Records drawn from a dataset
-----

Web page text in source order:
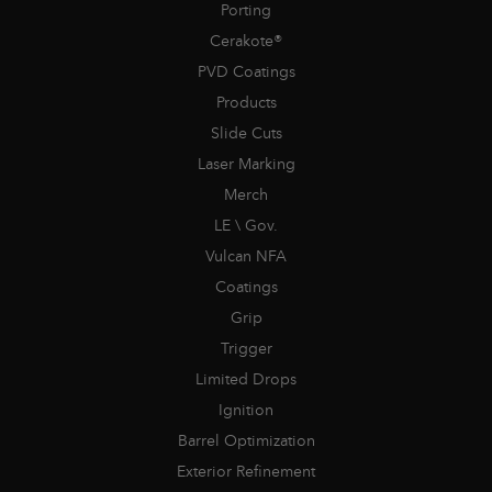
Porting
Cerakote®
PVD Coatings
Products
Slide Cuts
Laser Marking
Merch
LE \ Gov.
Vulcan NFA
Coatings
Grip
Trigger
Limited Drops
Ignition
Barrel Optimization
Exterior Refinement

-----

__Description of the task__: Take every entry above and transcribe it exactly, with no pictures in the copy.

__Worked solution__:
Web page text in source order:
Porting
Cerakote®
PVD Coatings
Products
Slide Cuts
Laser Marking
Merch
LE \ Gov.
Vulcan NFA
Coatings
Grip
Trigger
Limited Drops
Ignition
Barrel Optimization
Exterior Refinement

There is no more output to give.